Install VLLM and Unsloth
You will need to install VLLM and Unsloth with pip:

pip install vllm
pip install "unsloth[colab-new] @ git+https://github.com/unslothai/unsloth.git"
pip install --no-deps trl peft accelerate bitsandbytes

Usage

The entry points for running the workflow are the sectioning.py and finetuning.py scripts. Each script takes specific arguments and can be run directly from the command line.

1. `finetuning.py`

This script fine-tunes a model on custom data using rsLoRA.

Arguments:

model_name: Name of the pre-trained model.
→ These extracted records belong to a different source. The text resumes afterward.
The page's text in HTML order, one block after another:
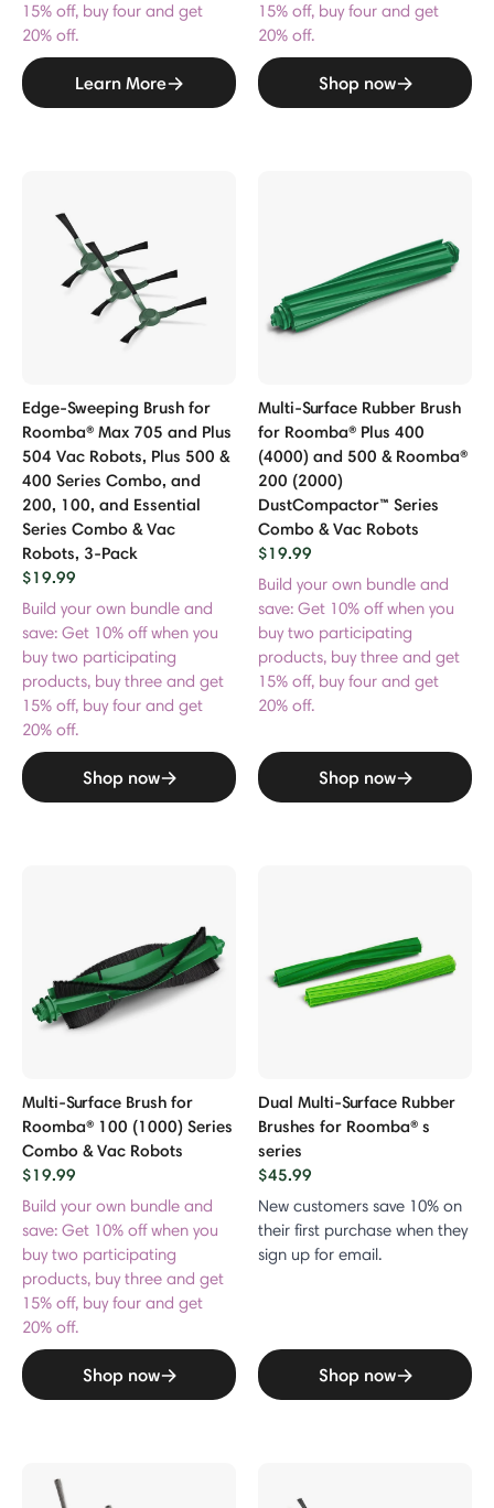
15% off, buy four and get
20% off.
Learn More
15% off, buy four and get
20% off.
Shop now
Edge-Sweeping Brush for
Roomba® Max 705 and Plus
504 Vac Robots, Plus 500 &
400 Series Combo, and
200, 100, and Essential
Series Combo & Vac
Robots, 3-Pack
$19.99
Build your own bundle and
save: Get 10% off when you
buy two participating
products, buy three and get
15% off, buy four and get
20% off.
Shop now
Multi-Surface Rubber Brush
for Roomba® Plus 400
(4000) and 500 & Roomba®
200 (2000)
DustCompactor™ Series
Combo & Vac Robots
$19.99
Build your own bundle and
save: Get 10% off when you
buy two participating
products, buy three and get
15% off, buy four and get
20% off.
Shop now
Multi-Surface Brush for
Roomba® 100 (1000) Series
Combo & Vac Robots
$19.99
Build your own bundle and
save: Get 10% off when you
buy two participating
products, buy three and get
15% off, buy four and get
20% off.
Shop now
Dual Multi-Surface Rubber
Brushes for Roomba® s
series
$45.99
New customers save 10% on
their first purchase when they
sign up for email.
Shop now
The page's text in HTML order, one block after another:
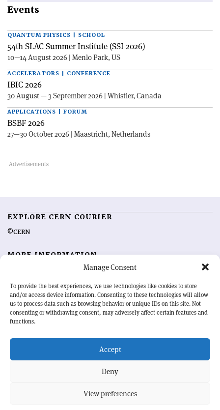
Manage Consent
To provide the best experiences, we use technologies like cookies to store
and/or access device information. Consenting to these technologies will allow
us to process data such as browsing behavior or unique IDs on this site. Not
consenting or withdrawing consent, may adversely affect certain features and
functions.
Accept
Deny
View preferences
Events
QUANTUM PHYSICS | SCHOOL
54th SLAC Summer Institute (SSI 2026)
10—14 August 2026 | Menlo Park, US
ACCELERATORS | CONFERENCE
IBIC 2026
30 August — 3 September 2026 | Whistler, Canada
APPLICATIONS | FORUM
BSBF 2026
27—30 October 2026 | Maastricht, Netherlands
EXPLORE CERN COURIER
©CERN
MORE INFORMATION
Advertising options
Feedback
Sign up for alerting
OUR MISSION
physics community. Highlighting the latest research and project
developments from around the world,CERN Courier
record of the ongoing endeavour to advance our understanding of the
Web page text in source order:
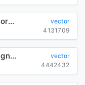
marine-creatures-icons-cute-colored-cartoon-sketch_6847664
vector
4131709
stylized-icons-cute-colorful-design-emotional-sketch_6844052
vector
4442432
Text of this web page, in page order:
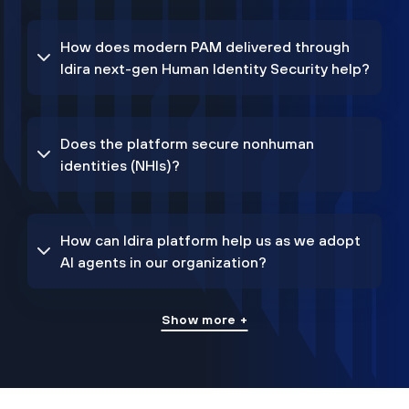
How does modern PAM delivered through
Idira next-gen Human Identity Security help?
Does the platform secure nonhuman
identities (NHIs)?
How can Idira platform help us as we adopt
AI agents in our organization?
Show more +
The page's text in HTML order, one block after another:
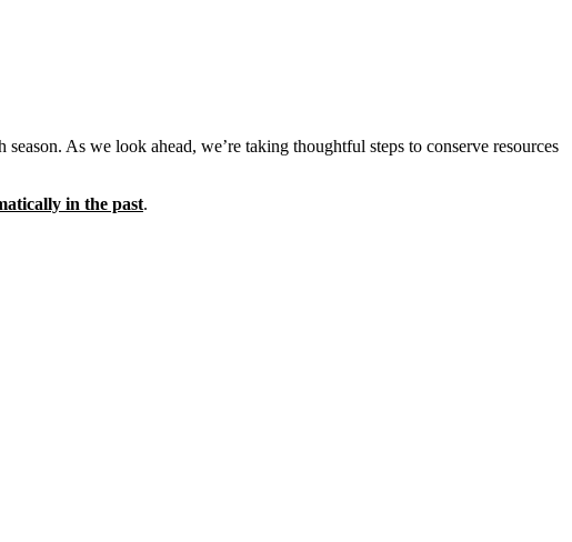
As we look ahead, we’re taking thoughtful steps to conserve resources
in the past.
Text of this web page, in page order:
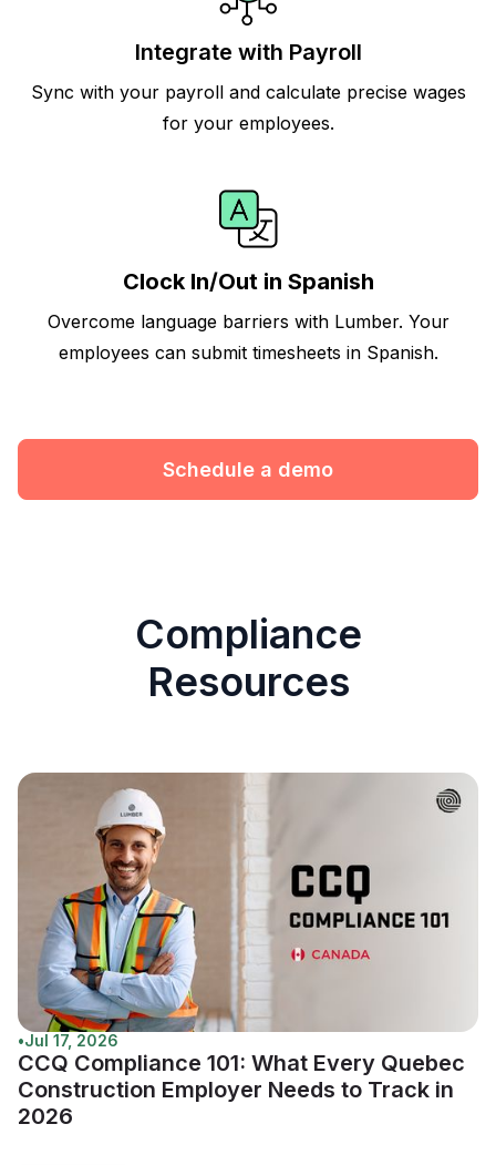
Integrate with Payroll
Sync with your payroll and calculate precise wages
for your employees.
Clock In/Out in Spanish
Overcome language barriers with Lumber. Your
employees can submit timesheets in Spanish.
Schedule a demo
Compliance
Resources
•Jul 17, 2026
CCQ Compliance 101: What Every Quebec
Construction Employer Needs to Track in
2026
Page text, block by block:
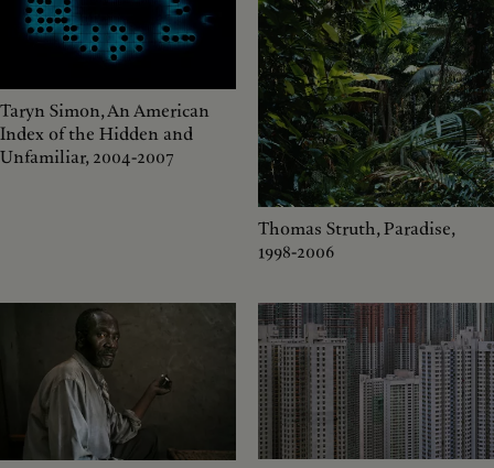
Taryn Simon, An American
Index of the Hidden and
Unfamiliar, 2004-2007
Thomas Struth, Paradise,
1998-2006
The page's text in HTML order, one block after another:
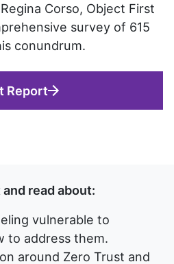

Required.
data_path: Path to the dataset CSV file. Required.
--n_epochs: Number of training epochs. Optional, defaults to 5.
--r_lora: LoRA rank. Optional, defaults to 16.
--use_rslora: Whether to use rsLoRA. Optional, defaults to True.
--output_folder: Folder to save the fine-tuned model. Optional, defaults to "models".
--max_seq_length: Maximum sequence length. Optional, defaults to 8192.
--load_in_4bit: Whether to load the model in 4-bit precision. Optional, defaults to False.

Example:

python finetuning.py "unsloth/Meta-Llama-3.1-8B-Instruct" data/path/to/finetuning/dataset.csv --n_epochs 5 --r_lora 16

2. `sectioning.py`

This script runs the sectioning workflow for extracting RCH and AP sections from progress notes.

Arguments:

model_path: Path to the trained model directory. Required.
data_path: Path to the input data file. Required.
sectioned_output_path: Path to save the postprocessed CSV data. Required.
--pdf_output_path, -p: Path to save the generated PDF report. If not provided, no PDF will be generated.
--note_text_column: Column containing the notes. Optional, defaults to None.

Example:

python sectioning.py models/Meta-Llama-3.1-8B-Instruct /path/to/evaluation/dataset.csv /path/to/output.csv --pdf_output_path /path/to/report.pdf

Dataset: CORAL

The CORAL dataset can be used as an example for running the sectioning tool in a notebook environment.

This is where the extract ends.